Task to carry out> Your reply should reproduce the data below without a single alteration, apart from dropping the images.

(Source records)
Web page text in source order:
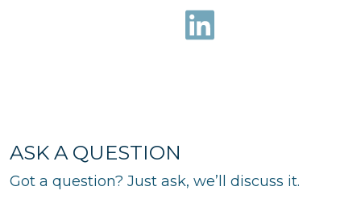
ASK A QUESTION
Got a question? Just ask, we’ll discuss it.
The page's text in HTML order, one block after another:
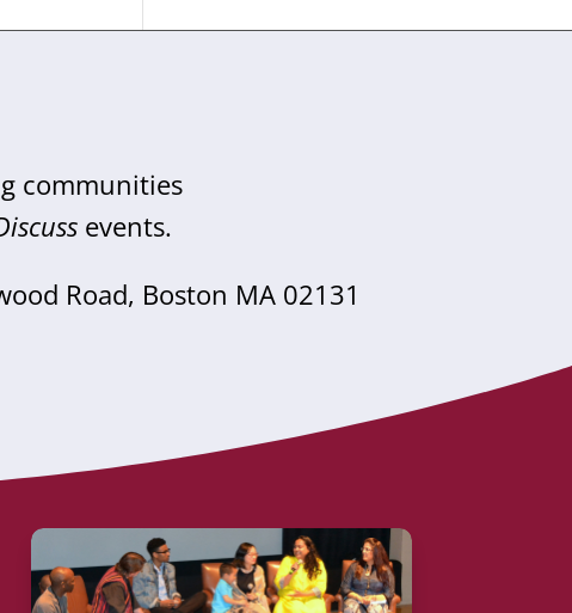
communities
events.
Road, Boston MA 02131
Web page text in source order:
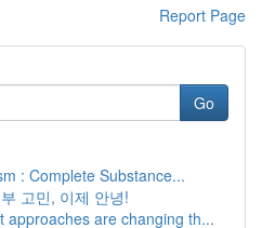
Report Page
Go
: Complete Substance...
고민, 이제 안녕!
approaches are changing th...
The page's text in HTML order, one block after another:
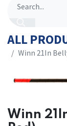
ALL
​​Winn 21In
​​Winn
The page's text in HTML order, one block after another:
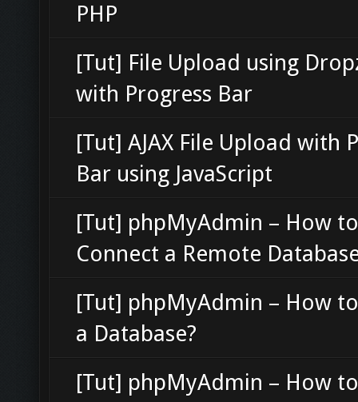
PHP
[Tut] File Upload using
with Progress Bar
[Tut] AJAX File Upload with
Bar using JavaScript
[Tut] phpMyAdmin – How to
Connect a Remote
[Tut] phpMyAdmin – How
a Database?
[Tut] phpMyAdmin – How
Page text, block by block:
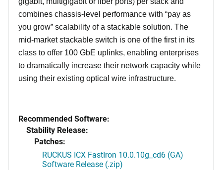
combines chassis-level performance with “pay as
you grow” scalability of a stackable solution. The
mid-market stackable switch is one of the first in its
class to offer 100 GbE uplinks, enabling enterprises
to dramatically increase their network capacity while
using their existing optical wire infrastructure.
Recommended Software:
Stability Release:
Patches:
RUCKUS ICX FastIron 10.0.10g_cd6 (GA)
Software Release (.zip)
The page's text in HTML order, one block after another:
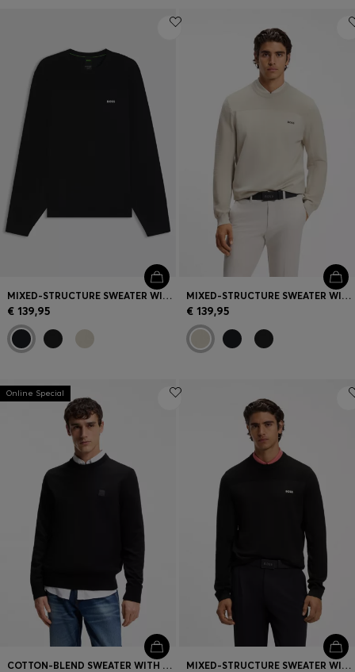
MIXED-STRUCTURE SWEATER WITH MOISTURE MANAGEMENT
€ 139,95
MIXED-STRUCTURE SWEATER WITH MOISTURE MANAGEMENT
€ 139,95
Online Special
COTTON-BLEND SWEATER WITH LOGO PATCH MIXED-STRUCTURE SWEATER WITH MOISTURE MANAGEMENT
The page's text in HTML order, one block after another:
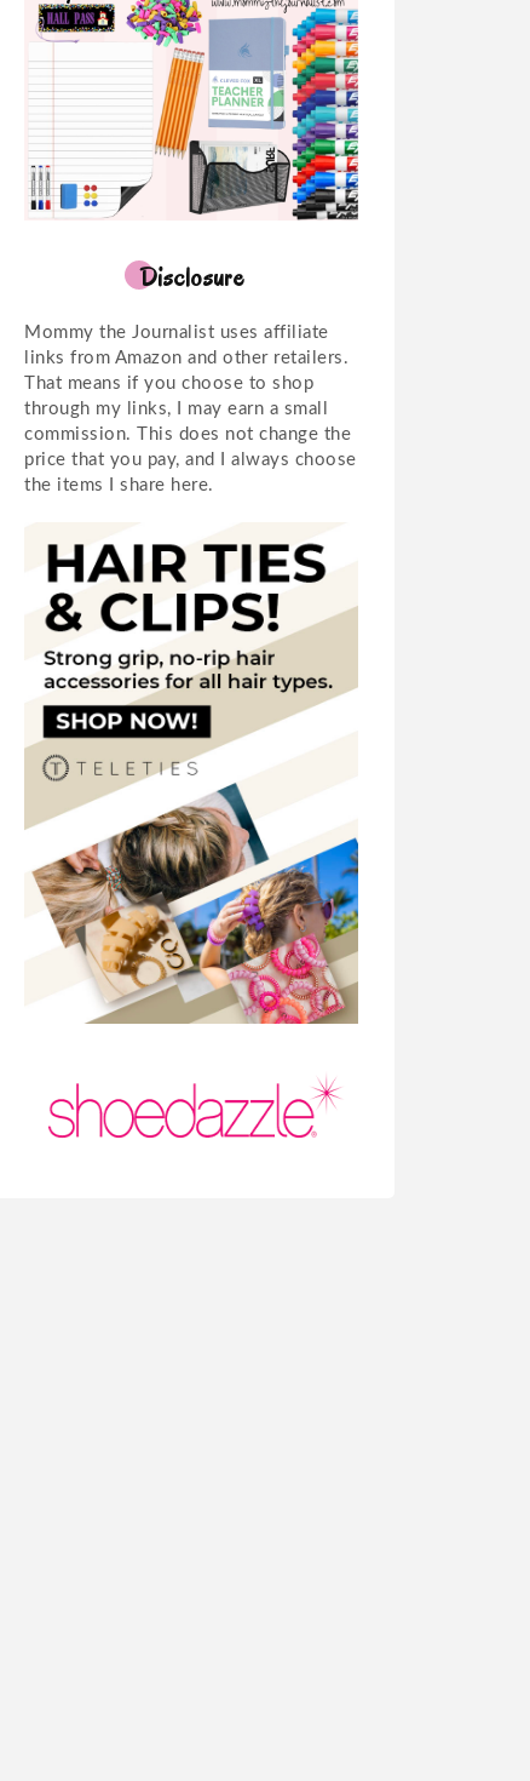
Disclosure
Mommy the Journalist uses affiliate
links from Amazon and other retailers.
That means if you choose to shop
through my links, I may earn a small
commission. This does not change the
price that you pay, and I always choose
the items I share here.
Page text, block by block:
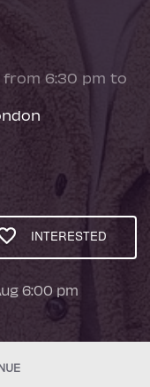
from 6:30 pm to
INTERESTED
6:00 pm
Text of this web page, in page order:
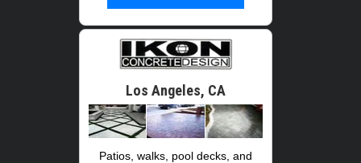
Los Angeles, CA
Patios, walks, pool decks, and
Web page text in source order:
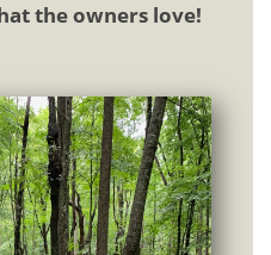
the owners love!
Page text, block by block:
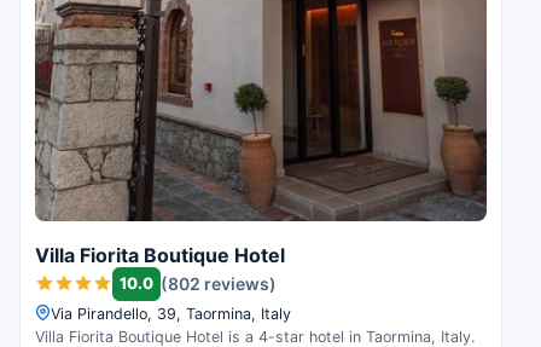
Villa Fiorita Boutique Hotel
10.0 (802 reviews)
Via Pirandello, 39, Taormina, Italy
Villa Fiorita Boutique Hotel is a 4-star hotel in Taormina, Italy.
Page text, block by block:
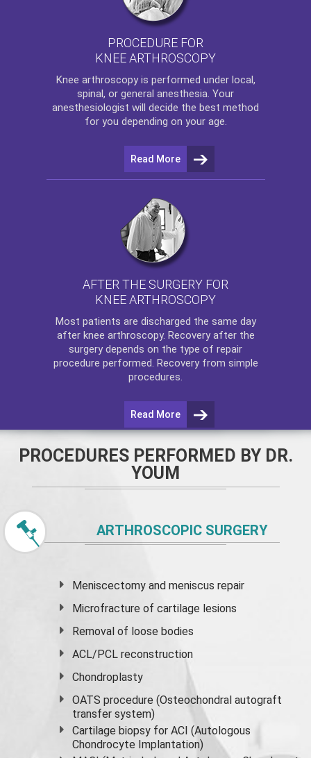
PROCEDURE FOR
KNEE ARTHROSCOPY
Knee arthroscopyis performed under local,
spinal, or general anesthesia. Your
anesthesiologist will decide the best method
for you depending on your age.
Read More
AFTER THE SURGERY FOR
KNEE ARTHROSCOPY
Most patients are discharged the same day
after knee arthroscopy. Recovery after the
surgery depends on the type of repair
procedure performed. Recovery from simple
procedures.
Read More
PROCEDURES PERFORMED BY DR.
YOUM
ARTHROSCOPIC SURGERY
Meniscectomy andmeniscus repair
Microfracture of cartilage lesions
Removal of loose bodies
ACL/PCL reconstruction
Chondroplasty
OATS procedure (Osteochondral autograft
transfer system)
Cartilage biopsy for ACI (Autologous
Chondrocyte Implantation)
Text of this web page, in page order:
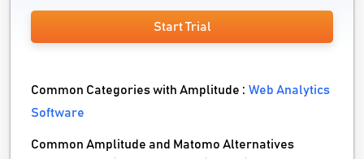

Response>
Web page text in source order:
ASK A QUESTION
Got a question? Just ask, we’ll discuss it.
The page's text in HTML order, one block after another:
communities
events.
Road, Boston MA 02131
Web page text in source order:
Report Page
Go
: Complete Substance...
고민, 이제 안녕!
approaches are changing th...
The page's text in HTML order, one block after another:
ALL
​​Winn 21In
​​Winn
The page's text in HTML order, one block after another:
PHP
[Tut] File Upload using
with Progress Bar
[Tut] AJAX File Upload with
Bar using JavaScript
[Tut] phpMyAdmin – How to
Connect a Remote
[Tut] phpMyAdmin – How
a Database?
[Tut] phpMyAdmin – How
Page text, block by block:
combines chassis-level performance with “pay as
you grow” scalability of a stackable solution. The
mid-market stackable switch is one of the first in its
class to offer 100 GbE uplinks, enabling enterprises
to dramatically increase their network capacity while
using their existing optical wire infrastructure.
Recommended Software:
Stability Release:
Patches:
RUCKUS ICX FastIron 10.0.10g_cd6 (GA)
Software Release (.zip)
The page's text in HTML order, one block after another:
MIXED-STRUCTURE SWEATER WITH MOISTURE MANAGEMENT
€ 139,95
MIXED-STRUCTURE SWEATER WITH MOISTURE MANAGEMENT
€ 139,95
Online Special
COTTON-BLEND SWEATER WITH LOGO PATCH MIXED-STRUCTURE SWEATER WITH MOISTURE MANAGEMENT
The page's text in HTML order, one block after another:
Disclosure
Mommy the Journalist uses affiliate
links from Amazon and other retailers.
That means if you choose to shop
through my links, I may earn a small
commission. This does not change the
price that you pay, and I always choose
the items I share here.
Page text, block by block:
from 6:30 pm to
INTERESTED
6:00 pm
Text of this web page, in page order:
Los Angeles, CA
Patios, walks, pool decks, and
Web page text in source order:
the owners love!
Page text, block by block:
Villa Fiorita Boutique Hotel
10.0 (802 reviews)
Via Pirandello, 39, Taormina, Italy
Villa Fiorita Boutique Hotel is a 4-star hotel in Taormina, Italy.
Page text, block by block:
PROCEDURE FOR
KNEE ARTHROSCOPY
Knee arthroscopyis performed under local,
spinal, or general anesthesia. Your
anesthesiologist will decide the best method
for you depending on your age.
Read More
AFTER THE SURGERY FOR
KNEE ARTHROSCOPY
Most patients are discharged the same day
after knee arthroscopy. Recovery after the
surgery depends on the type of repair
procedure performed. Recovery from simple
procedures.
Read More
PROCEDURES PERFORMED BY DR.
YOUM
ARTHROSCOPIC SURGERY
Meniscectomy andmeniscus repair
Microfracture of cartilage lesions
Removal of loose bodies
ACL/PCL reconstruction
Chondroplasty
OATS procedure (Osteochondral autograft
transfer system)
Cartilage biopsy for ACI (Autologous
Chondrocyte Implantation)
Text of this web page, in page order:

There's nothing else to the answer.